– А где она живет?
– В двух шагах отсюда, в меблированных комнатах на улице Вентимиль.
– В таком случае, – строго заметил Лекок, – удивляюсь, что ее здесь нет.
– Право, сударь, я не виновата: мне известно, где гнездышко, но я не знаю, куда делась птичка. Сегодня утром, когда моя старшая мастерица пришла к ней, она уже успела выпорхнуть.
– Черт возьми, это весьма досадно, мне надо бы срочно ее найти!
– Не извольте беспокоиться. Фэнси должна вернуться в четвертом часу, и моя мастерица ждет ее у привратницы; ей велено привести девушку прямо сюда, не давая ей даже зайти к себе в комнату.
– Что же, подождем.
Лекок и папаша Планта ждали уже около четверти часа, как вдруг мадам Шарман, обладавшая тончайшим слухом, встала.
– Слышу шаги мастерицы на лестнице, – объявила она.
– Вот что, – обратился к ней Лекок. – Раз такое дело, скажите Фэнси, что это вы за ней посылали, а мы с моим другом сделаем вид, что очутились здесь по чистой случайности.
– Понимаю! – закивала мадам Шарман.
Она уже направилась к двери, но сыщик удержал ее.
– И еще одно, – добавил он. – Как только услышите, что между мной и этой девушкой завязался разговор, вспомните, прошу вас, что вам необходимо присмотреть за швеями в мастерской.

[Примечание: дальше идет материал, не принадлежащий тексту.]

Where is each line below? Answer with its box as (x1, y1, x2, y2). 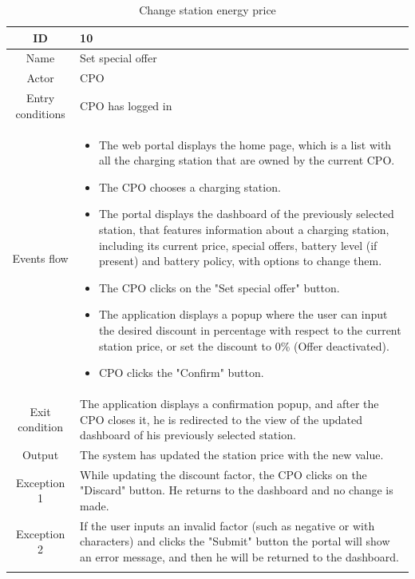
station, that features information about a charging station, (98, 220, 389, 237)
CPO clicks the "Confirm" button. (98, 364, 264, 381)
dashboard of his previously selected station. (80, 426, 296, 443)
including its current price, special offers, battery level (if (98, 236, 377, 253)
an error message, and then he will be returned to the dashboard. (80, 549, 399, 565)
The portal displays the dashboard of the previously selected (98, 205, 394, 222)
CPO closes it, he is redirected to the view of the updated (80, 410, 363, 427)
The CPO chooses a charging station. (98, 178, 281, 195)

То, что я собираюсь ей сказать, не представляет для вас ни малейшего интереса.
– Договорились, господин Лекок.
– Но только без фокусов! Мне же известен чуланчик, примыкающий к вашей спальне, сам им пользовался: оттуда слышно каждое произнесенное здесь слово.

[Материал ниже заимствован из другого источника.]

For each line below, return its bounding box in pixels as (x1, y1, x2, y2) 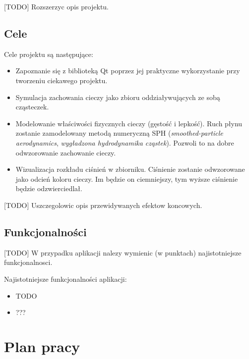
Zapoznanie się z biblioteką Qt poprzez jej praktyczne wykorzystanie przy (15, 65, 240, 76)
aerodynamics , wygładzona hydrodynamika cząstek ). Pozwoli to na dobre (15, 137, 234, 148)
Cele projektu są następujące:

В этот момент старшая мастерица отворила дверь в гостиную, в дверях послышалось шуршание шелковых юбок, и на пороге во всей красе явилась мисс Дженни Фэнси. Увы, это была уже не та свежая, миловидная Фэнси, которую любил Эктор, соблазнительная парижаночка с огромными глазами, полными то неги, то огня, с живым и лукавым личиком. За один-единственный год она увяла, как вянет роза знойным летом, и ее хрупкая красота – парижская бесовская красота – безвозвратно исчезла. Дженни не было еще и двадцати, но теперь только опытный взгляд знатока угадал бы, что в молодости она была весьма хороша собой.
Теперь она казалась старой, как сам порок: испитое лицо и дряблые щеки свидетельствовали о беспорядочной жизни, глаза, обведенные чернотой, лишились длинных ресниц, красные веки часто помаргивали; на лице застыло жалкое, тупое выражение, а голос, привыкший к непристойным куплетам и загубленный абсентом, стал сиплым.
Разодета она была в пух и прах: новое роскошное платье, но уже все в пятнах, море кружев и невообразимая шляпка. При всем при том вид у нее был жалкий. И в довершение всего – она была кричаще размалевана: сплошные белила, румяна, помада, синяя и перламутровая краски.
Казалось, дамочка была вне себя от ярости.
– Это еще что такое? – завопила она с порога, ни с кем не здороваясь. – Чего ради послали за мной эту наглую особу, которая приволокла меня чуть ли не силой?
Но мадам Шарман бросилась со всех ног к своей старинной клиентке, сумела-таки кое-как расцеловаться с ней и нежно обняла.
– Не сердитесь, деточка, – увещевала она мисс Фэнси. – Я-то надеялась, что вы обрадуетесь и станете меня благодарить!